Jaffery N F, Ahmad S N, Jailkhani B L
J Pharmacol Methods. 1983 Feb;9(1):33-9. doi: 10.1016/0160-5402(83)90048-7.
A 0.5 ml sample of serum, containing different antiepileptic drugs, singly or in combination, was made alkaline, overlayered with isooctane, and steamed in the presence of KMnO4. The spectra of oxidized products in the organic layer were recorded in the UV range. Oxidized phenobarbitone and primidone show no absorption peak; diazepam a delta-max at 228 nm; phenytoin at 247 nm; and carbamazepine at 247 nm and 372 nm. Consequently, phenobarbitone and diazepam do not interfere in phenytoin quantitation, but carbamazepine does. The contribution of carbamazepine at 247 nm was calculated from the absorption at 372 nm and the ratio of its molar extinction coefficients at the two wave lengths. This was subtracted from the total A247 values to get the actual values due to phenytoin. Thus, a method for simultaneous analysis of carbamazepine and phenytoin in a single sample has been developed.
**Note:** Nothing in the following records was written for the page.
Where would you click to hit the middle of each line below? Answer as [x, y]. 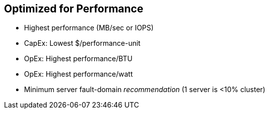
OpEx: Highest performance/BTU [78, 59]
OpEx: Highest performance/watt [78, 74]
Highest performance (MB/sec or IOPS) [89, 28]
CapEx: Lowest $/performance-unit [82, 43]
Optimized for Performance [74, 9]
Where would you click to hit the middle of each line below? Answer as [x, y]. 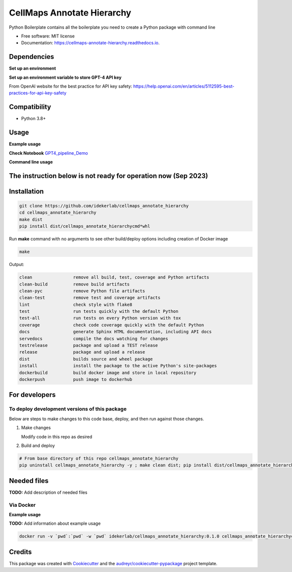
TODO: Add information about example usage [55, 523]
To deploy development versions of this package [68, 409]
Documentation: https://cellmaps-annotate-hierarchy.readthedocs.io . [91, 43]
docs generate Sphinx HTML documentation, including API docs [115, 332]
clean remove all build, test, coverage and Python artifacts [114, 277]
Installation [26, 191]
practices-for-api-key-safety [38, 93]
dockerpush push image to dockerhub [76, 379]
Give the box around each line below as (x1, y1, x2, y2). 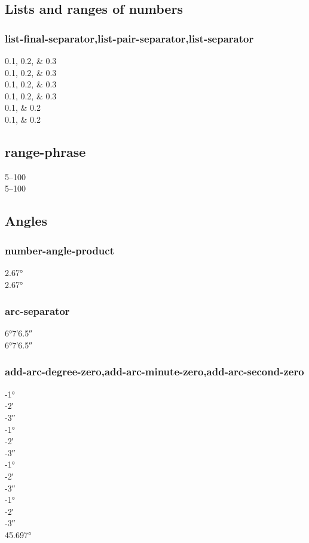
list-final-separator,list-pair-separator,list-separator (5, 31, 254, 45)
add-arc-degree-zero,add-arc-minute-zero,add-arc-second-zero (5, 364, 304, 379)
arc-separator (5, 304, 70, 318)
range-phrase (5, 142, 86, 160)
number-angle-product (5, 242, 114, 257)
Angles (5, 211, 48, 230)
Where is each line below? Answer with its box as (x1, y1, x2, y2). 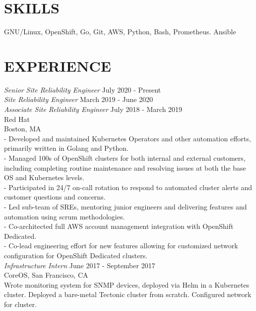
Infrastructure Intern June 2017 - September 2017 (4, 260, 155, 270)
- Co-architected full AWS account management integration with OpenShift (4, 221, 234, 231)
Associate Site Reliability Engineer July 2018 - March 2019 (4, 104, 183, 114)
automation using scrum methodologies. (4, 211, 125, 221)
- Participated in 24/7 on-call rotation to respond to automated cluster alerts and (4, 182, 252, 192)
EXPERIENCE (4, 55, 111, 76)
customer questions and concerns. (4, 192, 106, 202)
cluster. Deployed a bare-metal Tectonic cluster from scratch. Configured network (4, 289, 252, 300)
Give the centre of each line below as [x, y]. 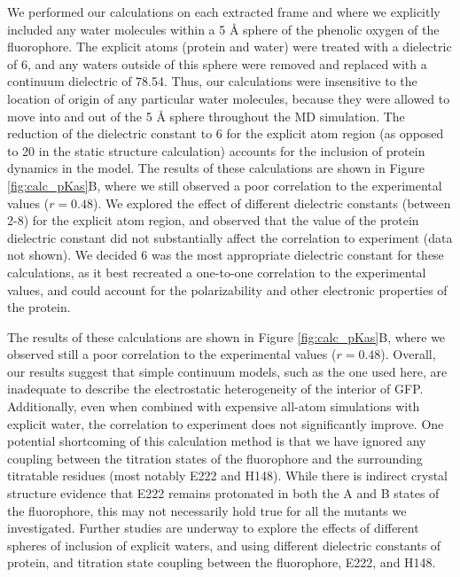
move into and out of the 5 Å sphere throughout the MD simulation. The [206, 116]
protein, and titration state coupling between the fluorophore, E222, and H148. [222, 562]
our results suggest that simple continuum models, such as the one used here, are [227, 371]
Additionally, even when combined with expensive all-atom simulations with [214, 406]
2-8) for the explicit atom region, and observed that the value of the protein [213, 220]
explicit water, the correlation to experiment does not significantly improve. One [226, 423]
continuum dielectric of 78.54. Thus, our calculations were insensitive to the [212, 81]
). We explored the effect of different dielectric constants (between [272, 203]
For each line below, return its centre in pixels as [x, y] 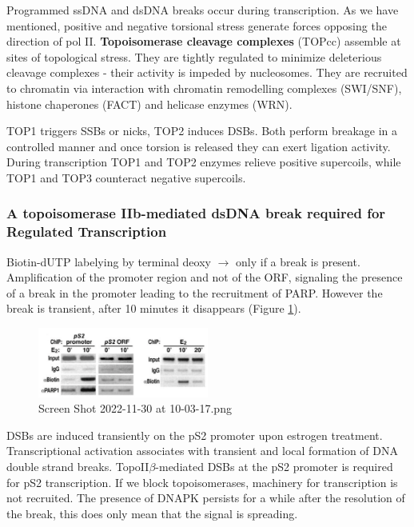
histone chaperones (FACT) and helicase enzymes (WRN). [149, 104]
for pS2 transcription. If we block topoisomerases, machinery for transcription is [202, 482]
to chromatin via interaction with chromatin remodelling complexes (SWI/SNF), [204, 88]
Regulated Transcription [87, 232]
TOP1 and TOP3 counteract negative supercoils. [126, 177]
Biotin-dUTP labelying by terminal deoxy [109, 261]
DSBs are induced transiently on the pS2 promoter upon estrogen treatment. [195, 435]
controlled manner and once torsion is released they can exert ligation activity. [199, 146]
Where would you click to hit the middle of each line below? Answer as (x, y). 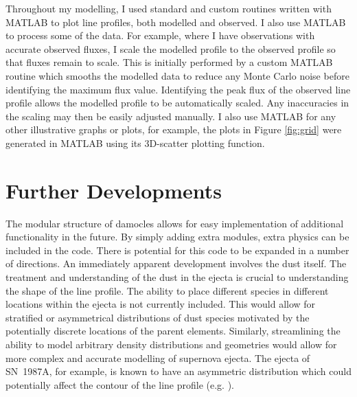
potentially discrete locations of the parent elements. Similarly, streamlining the (173, 331)
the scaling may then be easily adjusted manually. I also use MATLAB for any (171, 116)
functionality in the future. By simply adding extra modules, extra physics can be (177, 237)
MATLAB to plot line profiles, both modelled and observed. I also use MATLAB (176, 22)
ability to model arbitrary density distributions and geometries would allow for (171, 344)
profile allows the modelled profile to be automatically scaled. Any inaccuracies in (177, 103)
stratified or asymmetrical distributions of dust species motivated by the (158, 317)
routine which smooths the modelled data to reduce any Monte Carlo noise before (177, 75)
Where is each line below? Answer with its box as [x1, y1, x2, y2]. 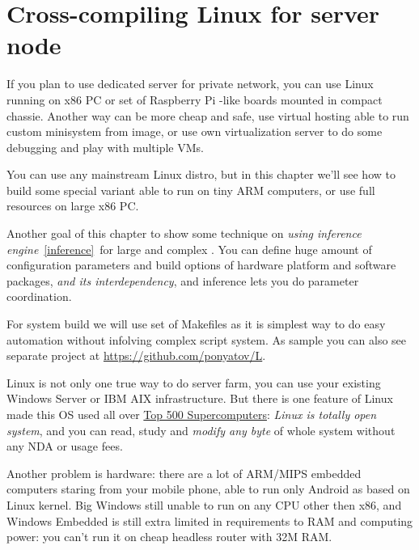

取一份0.5毫升含有不同抗癫痫药物(单独或联合使用)的血清样本,使其呈碱性,覆盖异辛烷,并在高锰酸钾存在下进行蒸干。记录有机层中氧化产物在紫外范围内的光谱。氧化后的苯巴比妥和扑米酮无吸收峰;地西泮在228纳米处有最大吸收峰;苯妥英在247纳米处有最大吸收峰;卡马西平在247纳米和372纳米处有最大吸收峰。因此,苯巴比妥和地西泮不干扰苯妥英的定量分析,但卡马西平会干扰。根据372纳米处的吸收以及其在两个波长下的摩尔消光系数之比,计算出卡马西平在247纳米处的贡献。从总A247值中减去该贡献,以得到苯妥英的实际值。因此,已开发出一种同时分析单个样本中卡马西平和苯妥英的方法。